**Exercise inputs**
= Beginning of Section =

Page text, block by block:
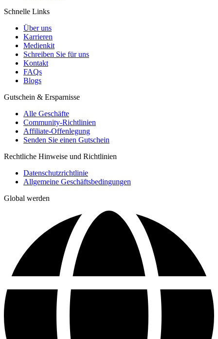
Schnelle Links
Über uns
Karrieren
Medienkit
Schreiben Sie für uns
Kontakt
FAQs
Blogs
Gutschein & Ersparnisse
Alle Geschäfte
Community-Richtlinien
Affiliate-Offenlegung
Senden Sie einen Gutschein
Rechtliche Hinweise und Richtlinien
Datenschutzrichtlinie
Allgemeine Geschäftsbedingungen
Global werden
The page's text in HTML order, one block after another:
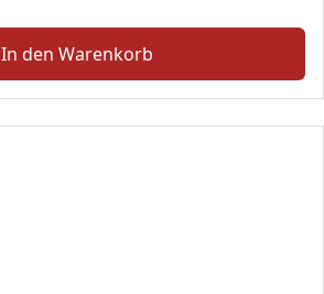
In den Warenkorb
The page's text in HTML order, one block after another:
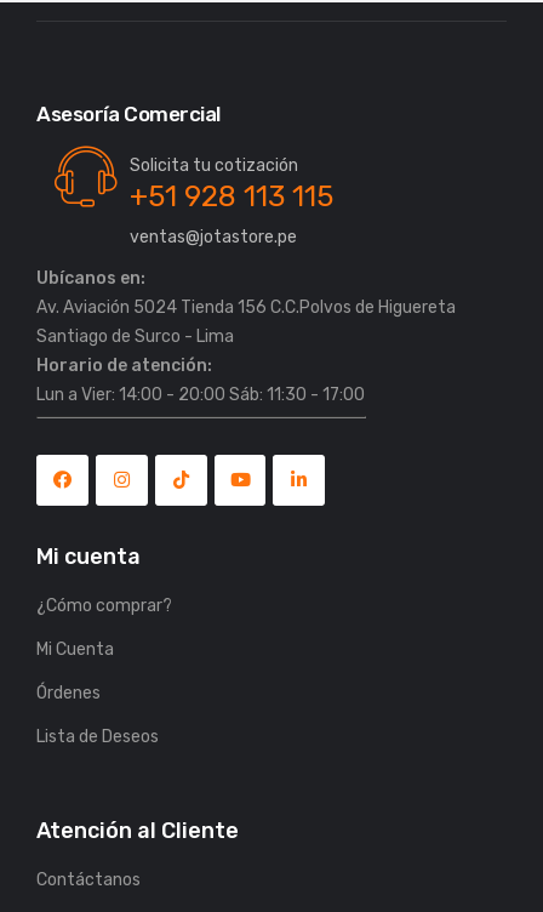
Asesoría Comercial
Solicita tu cotización
+51 928 113 115
ventas@jotastore.pe
Ubícanos en:
Av. Aviación 5024 Tienda 156 C.C.Polvos de Higuereta
Horario de atención:
Lun a Vier: 14:00 - 20:00 Sáb: 11:30 - 17:00
Mi cuenta
¿Cómo comprar?
Mi Cuenta
Órdenes
Lista de Deseos
Atención al Cliente
Contáctanos
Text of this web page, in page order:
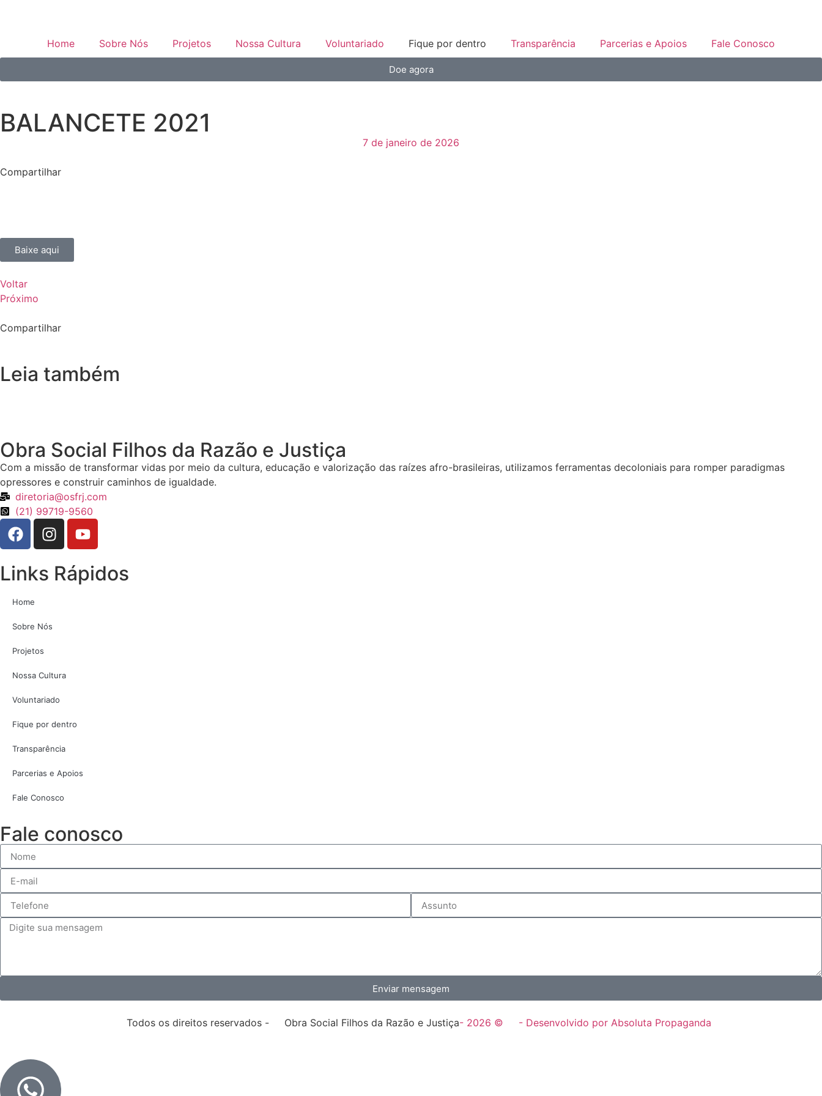
Home Sobre Nós Projetos Nossa Cultura Voluntariado Fique por dentro Transparência Parcerias e Apoios Fale Conosco
Doe agora
BALANCETE 2021
7 de janeiro de 2026
Compartilhar
Baixe aqui
Voltar
Próximo
Compartilhar
Leia também
Obra Social Filhos da Razão e Justiça
Com a missão de transformar vidas por meio da cultura, educação e valorização das raízes afro-brasileiras, utilizamos ferramentas decoloniais para romper paradigmas
opressores e construir caminhos de igualdade.
diretoria@osfrj.com
(21) 99719-9560
Links Rápidos
Home
Sobre Nós
Projetos
Nossa Cultura
Voluntariado
Fique por dentro
Transparência
Parcerias e Apoios
Fale Conosco
Fale conosco
Enviar mensagem
Todos os direitos reservados - Obra Social Filhos da Razão e Justiça- 2026 © - Desenvolvido por Absoluta Propaganda
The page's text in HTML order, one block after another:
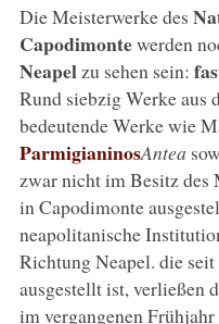
Die Meisterwerke des
Capodimontewerden
Neapel zu sehen sein:
Rund siebzig Werke aus
bedeutende Werke wie
ParmigianinosAntea
zwar nicht im Besitz des
in Capodimonte
neapolitanische
Richtung Neapel. die
ausgestellt ist, verließen
im vergangenen
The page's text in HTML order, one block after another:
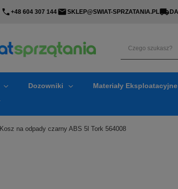
+48 604 307 144 SKLEP@SWIAT-SPRZATANIA.PL
Dozowniki Materiały Eksploatacyjne
Kosz na odpady czarny ABS 5l Tork 564008

= End of Section =

The expected output is every record above, copied exactly, without pictures.

Page text, block by block:
Schnelle Links
Über uns
Karrieren
Medienkit
Schreiben Sie für uns
Kontakt
FAQs
Blogs
Gutschein & Ersparnisse
Alle Geschäfte
Community-Richtlinien
Affiliate-Offenlegung
Senden Sie einen Gutschein
Rechtliche Hinweise und Richtlinien
Datenschutzrichtlinie
Allgemeine Geschäftsbedingungen
Global werden
The page's text in HTML order, one block after another:
In den Warenkorb
The page's text in HTML order, one block after another:
Asesoría Comercial
Solicita tu cotización
+51 928 113 115
ventas@jotastore.pe
Ubícanos en:
Av. Aviación 5024 Tienda 156 C.C.Polvos de Higuereta
Horario de atención:
Lun a Vier: 14:00 - 20:00 Sáb: 11:30 - 17:00
Mi cuenta
¿Cómo comprar?
Mi Cuenta
Órdenes
Lista de Deseos
Atención al Cliente
Contáctanos
Text of this web page, in page order:
Home Sobre Nós Projetos Nossa Cultura Voluntariado Fique por dentro Transparência Parcerias e Apoios Fale Conosco
Doe agora
BALANCETE 2021
7 de janeiro de 2026
Compartilhar
Baixe aqui
Voltar
Próximo
Compartilhar
Leia também
Obra Social Filhos da Razão e Justiça
Com a missão de transformar vidas por meio da cultura, educação e valorização das raízes afro-brasileiras, utilizamos ferramentas decoloniais para romper paradigmas
opressores e construir caminhos de igualdade.
diretoria@osfrj.com
(21) 99719-9560
Links Rápidos
Home
Sobre Nós
Projetos
Nossa Cultura
Voluntariado
Fique por dentro
Transparência
Parcerias e Apoios
Fale Conosco
Fale conosco
Enviar mensagem
Todos os direitos reservados - Obra Social Filhos da Razão e Justiça- 2026 © - Desenvolvido por Absoluta Propaganda
The page's text in HTML order, one block after another:
Die Meisterwerke des
Capodimontewerden
Neapel zu sehen sein:
Rund siebzig Werke aus
bedeutende Werke wie
ParmigianinosAntea
zwar nicht im Besitz des
in Capodimonte
neapolitanische
Richtung Neapel. die
ausgestellt ist, verließen
im vergangenen
The page's text in HTML order, one block after another:
+48 604 307 144 SKLEP@SWIAT-SPRZATANIA.PL
Dozowniki Materiały Eksploatacyjne
Kosz na odpady czarny ABS 5l Tork 564008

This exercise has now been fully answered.